Records drawn from a dataset
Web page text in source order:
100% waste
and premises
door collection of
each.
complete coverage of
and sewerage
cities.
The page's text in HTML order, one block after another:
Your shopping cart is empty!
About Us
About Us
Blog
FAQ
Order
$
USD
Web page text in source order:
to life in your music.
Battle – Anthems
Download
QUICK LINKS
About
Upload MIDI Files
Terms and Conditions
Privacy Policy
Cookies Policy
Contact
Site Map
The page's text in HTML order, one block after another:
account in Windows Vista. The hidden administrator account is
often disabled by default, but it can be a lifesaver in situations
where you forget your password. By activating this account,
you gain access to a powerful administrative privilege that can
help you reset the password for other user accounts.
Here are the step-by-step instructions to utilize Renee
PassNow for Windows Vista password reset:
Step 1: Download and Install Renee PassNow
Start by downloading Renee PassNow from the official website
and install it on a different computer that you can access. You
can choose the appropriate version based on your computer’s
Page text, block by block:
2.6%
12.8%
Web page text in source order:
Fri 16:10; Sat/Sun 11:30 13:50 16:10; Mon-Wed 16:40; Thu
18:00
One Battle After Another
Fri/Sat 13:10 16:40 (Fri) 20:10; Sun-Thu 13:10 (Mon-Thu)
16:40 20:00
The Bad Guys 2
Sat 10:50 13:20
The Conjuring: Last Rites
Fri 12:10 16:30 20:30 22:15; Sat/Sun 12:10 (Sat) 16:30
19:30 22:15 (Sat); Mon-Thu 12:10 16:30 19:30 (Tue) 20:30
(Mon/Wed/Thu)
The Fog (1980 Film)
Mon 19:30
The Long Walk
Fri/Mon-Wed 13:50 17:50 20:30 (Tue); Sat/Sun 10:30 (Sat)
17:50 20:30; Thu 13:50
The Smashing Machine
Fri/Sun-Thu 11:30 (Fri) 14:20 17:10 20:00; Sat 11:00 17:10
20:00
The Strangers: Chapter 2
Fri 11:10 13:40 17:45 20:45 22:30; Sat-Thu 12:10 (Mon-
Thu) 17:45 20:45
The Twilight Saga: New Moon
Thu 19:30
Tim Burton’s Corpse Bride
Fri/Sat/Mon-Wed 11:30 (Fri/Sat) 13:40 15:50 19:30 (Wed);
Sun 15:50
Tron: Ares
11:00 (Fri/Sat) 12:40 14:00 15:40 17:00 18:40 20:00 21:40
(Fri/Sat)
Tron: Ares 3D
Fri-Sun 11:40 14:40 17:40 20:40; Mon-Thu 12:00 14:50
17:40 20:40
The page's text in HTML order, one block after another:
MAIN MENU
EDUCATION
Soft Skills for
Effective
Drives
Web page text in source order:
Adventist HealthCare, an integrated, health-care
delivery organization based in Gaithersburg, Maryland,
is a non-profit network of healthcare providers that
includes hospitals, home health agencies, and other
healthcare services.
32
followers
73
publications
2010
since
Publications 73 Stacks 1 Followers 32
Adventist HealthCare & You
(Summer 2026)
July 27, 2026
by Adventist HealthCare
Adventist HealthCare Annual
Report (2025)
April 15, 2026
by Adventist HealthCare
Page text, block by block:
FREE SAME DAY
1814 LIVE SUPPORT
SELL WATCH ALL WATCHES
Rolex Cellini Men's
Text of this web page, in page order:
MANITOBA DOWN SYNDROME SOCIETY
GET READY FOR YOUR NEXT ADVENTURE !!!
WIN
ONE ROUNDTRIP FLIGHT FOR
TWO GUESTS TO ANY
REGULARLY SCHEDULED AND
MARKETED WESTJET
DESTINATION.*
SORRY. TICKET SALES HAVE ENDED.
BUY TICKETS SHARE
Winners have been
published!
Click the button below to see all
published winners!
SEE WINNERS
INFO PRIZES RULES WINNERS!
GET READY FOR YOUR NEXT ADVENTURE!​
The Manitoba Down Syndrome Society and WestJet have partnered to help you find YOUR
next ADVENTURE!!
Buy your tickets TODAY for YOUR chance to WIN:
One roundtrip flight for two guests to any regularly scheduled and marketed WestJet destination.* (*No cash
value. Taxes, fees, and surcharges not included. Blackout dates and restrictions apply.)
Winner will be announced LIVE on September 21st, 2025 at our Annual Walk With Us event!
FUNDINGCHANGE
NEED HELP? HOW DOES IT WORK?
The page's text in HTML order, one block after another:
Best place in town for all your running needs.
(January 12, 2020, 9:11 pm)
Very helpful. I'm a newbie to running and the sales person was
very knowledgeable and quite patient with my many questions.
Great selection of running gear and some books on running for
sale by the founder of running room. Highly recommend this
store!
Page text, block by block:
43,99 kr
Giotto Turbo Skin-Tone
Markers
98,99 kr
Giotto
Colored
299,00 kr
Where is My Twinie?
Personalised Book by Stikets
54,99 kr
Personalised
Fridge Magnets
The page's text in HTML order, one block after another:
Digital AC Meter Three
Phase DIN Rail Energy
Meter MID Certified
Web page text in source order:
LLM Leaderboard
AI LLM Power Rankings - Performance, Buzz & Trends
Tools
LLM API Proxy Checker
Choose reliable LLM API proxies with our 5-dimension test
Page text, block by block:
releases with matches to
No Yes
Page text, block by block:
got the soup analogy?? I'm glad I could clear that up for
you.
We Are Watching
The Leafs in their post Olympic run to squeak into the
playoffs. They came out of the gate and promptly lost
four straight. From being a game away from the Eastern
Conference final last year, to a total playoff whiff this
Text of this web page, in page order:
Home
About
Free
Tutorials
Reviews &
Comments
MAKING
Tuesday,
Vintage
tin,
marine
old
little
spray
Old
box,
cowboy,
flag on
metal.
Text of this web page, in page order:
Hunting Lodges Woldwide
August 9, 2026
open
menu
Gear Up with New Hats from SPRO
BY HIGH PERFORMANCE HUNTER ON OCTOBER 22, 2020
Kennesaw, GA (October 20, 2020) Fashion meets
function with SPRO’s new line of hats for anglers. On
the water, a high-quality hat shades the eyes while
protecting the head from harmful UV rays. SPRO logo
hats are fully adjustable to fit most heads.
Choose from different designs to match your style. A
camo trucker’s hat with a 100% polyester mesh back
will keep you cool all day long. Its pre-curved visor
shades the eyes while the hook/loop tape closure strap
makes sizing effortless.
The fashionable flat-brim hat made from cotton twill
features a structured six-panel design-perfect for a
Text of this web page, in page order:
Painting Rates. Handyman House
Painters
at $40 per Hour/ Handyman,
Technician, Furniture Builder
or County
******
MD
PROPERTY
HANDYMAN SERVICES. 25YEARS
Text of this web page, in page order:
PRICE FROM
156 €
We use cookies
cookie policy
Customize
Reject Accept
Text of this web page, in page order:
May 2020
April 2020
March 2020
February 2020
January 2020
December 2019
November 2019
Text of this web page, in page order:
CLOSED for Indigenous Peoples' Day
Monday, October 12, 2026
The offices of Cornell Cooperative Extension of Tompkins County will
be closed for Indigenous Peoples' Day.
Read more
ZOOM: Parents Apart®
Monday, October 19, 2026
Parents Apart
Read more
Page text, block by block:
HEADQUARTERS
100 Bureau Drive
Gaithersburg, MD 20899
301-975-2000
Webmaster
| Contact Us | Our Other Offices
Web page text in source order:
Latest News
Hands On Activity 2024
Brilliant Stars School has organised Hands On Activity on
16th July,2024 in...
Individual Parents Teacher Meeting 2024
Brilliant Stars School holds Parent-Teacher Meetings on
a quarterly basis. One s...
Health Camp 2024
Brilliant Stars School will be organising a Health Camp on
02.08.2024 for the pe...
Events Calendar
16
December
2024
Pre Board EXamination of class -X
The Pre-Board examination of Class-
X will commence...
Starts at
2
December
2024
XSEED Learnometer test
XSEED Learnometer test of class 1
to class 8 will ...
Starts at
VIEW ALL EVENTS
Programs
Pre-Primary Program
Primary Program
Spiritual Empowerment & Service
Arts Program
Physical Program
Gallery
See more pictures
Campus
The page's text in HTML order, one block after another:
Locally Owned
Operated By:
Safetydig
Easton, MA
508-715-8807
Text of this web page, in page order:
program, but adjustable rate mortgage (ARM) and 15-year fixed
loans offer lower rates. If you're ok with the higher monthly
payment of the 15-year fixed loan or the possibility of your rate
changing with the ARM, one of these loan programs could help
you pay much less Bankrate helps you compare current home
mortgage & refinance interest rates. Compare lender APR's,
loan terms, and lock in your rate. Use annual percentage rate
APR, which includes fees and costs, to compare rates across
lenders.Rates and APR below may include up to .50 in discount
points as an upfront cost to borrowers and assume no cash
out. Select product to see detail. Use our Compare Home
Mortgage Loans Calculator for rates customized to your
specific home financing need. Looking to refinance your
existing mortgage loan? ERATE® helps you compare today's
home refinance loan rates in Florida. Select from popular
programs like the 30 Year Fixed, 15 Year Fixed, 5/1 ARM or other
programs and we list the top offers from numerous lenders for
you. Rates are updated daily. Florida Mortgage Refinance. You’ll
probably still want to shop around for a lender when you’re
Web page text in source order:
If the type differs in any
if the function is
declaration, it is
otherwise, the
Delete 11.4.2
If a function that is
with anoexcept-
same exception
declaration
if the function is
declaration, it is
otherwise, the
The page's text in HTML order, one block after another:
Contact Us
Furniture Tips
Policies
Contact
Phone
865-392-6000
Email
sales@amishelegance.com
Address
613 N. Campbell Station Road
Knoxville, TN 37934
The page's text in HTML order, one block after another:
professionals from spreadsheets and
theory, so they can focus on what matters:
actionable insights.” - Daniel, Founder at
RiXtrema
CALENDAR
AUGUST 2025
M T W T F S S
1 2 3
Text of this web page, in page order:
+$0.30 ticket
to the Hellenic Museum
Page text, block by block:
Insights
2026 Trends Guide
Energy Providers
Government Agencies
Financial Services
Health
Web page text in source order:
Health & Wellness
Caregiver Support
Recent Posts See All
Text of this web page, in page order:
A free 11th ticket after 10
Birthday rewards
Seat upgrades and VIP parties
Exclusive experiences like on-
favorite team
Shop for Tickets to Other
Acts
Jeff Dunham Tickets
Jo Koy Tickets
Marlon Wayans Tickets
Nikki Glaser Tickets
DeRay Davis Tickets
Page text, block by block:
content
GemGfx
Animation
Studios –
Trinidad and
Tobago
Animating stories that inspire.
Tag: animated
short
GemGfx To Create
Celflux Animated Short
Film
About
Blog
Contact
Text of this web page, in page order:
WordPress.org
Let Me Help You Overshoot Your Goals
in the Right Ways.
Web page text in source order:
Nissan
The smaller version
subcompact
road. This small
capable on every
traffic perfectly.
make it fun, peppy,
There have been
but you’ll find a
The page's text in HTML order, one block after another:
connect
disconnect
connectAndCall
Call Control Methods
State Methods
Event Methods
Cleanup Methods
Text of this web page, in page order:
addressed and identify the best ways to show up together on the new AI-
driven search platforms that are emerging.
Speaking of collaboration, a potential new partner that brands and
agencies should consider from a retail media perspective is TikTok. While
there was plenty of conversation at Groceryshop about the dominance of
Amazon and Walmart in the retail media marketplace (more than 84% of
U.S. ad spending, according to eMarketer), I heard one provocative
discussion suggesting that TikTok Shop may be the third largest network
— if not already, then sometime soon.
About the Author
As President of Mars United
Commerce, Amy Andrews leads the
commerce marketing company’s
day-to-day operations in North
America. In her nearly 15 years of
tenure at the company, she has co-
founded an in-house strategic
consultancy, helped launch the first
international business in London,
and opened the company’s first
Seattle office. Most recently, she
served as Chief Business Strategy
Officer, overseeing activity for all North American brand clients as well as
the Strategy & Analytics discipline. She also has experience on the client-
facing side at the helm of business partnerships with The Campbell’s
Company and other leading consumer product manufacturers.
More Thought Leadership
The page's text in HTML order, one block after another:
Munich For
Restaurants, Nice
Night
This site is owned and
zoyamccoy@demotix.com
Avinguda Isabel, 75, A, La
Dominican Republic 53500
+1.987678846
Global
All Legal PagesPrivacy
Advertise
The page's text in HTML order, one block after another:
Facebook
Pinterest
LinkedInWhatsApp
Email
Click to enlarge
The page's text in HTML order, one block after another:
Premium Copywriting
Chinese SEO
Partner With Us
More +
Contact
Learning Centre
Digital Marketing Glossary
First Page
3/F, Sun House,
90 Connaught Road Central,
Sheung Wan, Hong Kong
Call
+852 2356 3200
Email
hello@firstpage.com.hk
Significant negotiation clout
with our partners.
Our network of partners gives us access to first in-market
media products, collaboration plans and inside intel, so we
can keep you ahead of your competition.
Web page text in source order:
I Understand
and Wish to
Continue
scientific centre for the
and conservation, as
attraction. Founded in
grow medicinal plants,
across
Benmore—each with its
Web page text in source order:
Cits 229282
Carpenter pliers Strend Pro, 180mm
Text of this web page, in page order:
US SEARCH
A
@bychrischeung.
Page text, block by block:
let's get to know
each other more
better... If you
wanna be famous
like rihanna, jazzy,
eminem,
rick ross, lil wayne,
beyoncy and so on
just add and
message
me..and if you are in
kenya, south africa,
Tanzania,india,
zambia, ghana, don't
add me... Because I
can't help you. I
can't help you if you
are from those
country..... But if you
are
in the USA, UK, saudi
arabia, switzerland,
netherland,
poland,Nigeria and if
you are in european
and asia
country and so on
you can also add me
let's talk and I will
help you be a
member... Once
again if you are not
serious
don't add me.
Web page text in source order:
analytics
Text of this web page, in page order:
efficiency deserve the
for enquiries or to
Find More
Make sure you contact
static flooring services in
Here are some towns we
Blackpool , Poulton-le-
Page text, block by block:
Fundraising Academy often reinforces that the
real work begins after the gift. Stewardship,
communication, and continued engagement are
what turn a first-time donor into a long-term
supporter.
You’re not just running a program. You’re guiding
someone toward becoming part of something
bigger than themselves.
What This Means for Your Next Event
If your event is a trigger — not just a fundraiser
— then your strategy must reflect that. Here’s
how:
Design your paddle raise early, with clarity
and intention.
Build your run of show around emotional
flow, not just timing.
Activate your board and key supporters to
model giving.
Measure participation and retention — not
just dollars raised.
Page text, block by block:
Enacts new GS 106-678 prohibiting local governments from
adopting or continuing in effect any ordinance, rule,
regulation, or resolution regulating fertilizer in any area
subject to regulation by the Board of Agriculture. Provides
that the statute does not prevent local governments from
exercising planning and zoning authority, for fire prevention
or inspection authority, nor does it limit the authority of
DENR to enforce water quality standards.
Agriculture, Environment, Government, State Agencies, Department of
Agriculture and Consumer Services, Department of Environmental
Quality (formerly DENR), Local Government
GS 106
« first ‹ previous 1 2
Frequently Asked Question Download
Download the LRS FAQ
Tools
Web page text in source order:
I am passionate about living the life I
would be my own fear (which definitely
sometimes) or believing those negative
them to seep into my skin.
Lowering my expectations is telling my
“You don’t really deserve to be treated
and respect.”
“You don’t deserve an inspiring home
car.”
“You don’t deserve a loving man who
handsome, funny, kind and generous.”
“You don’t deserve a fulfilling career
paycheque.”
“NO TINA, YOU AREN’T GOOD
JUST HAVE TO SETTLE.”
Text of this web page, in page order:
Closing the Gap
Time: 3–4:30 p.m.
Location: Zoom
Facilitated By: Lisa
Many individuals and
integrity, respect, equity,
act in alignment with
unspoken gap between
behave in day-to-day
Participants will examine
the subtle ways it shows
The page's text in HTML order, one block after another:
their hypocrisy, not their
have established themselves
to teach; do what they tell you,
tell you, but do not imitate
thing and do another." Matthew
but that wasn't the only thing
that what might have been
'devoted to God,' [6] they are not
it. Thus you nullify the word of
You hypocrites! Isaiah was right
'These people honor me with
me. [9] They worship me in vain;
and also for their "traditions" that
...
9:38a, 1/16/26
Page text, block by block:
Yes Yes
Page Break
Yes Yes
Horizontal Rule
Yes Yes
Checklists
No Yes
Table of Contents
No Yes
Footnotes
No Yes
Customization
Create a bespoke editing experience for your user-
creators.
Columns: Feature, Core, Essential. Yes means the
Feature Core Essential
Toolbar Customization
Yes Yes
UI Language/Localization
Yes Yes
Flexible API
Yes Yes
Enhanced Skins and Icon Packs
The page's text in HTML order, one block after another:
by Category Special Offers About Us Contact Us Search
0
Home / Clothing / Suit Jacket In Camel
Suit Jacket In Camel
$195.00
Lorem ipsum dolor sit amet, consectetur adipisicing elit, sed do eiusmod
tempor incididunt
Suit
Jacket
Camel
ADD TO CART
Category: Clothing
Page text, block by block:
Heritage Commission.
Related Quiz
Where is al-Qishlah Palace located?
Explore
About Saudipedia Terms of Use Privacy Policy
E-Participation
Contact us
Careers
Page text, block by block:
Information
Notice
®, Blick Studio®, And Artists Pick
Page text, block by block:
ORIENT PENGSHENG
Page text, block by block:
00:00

• [YOUR TASK]: For every line above that includes the word "their", return the line.

• [ANSWER TO THE PROBLEM]:
The Leafs in their post Olympic run to squeak into the
their hypocrisy, not their
and also for their "traditions" that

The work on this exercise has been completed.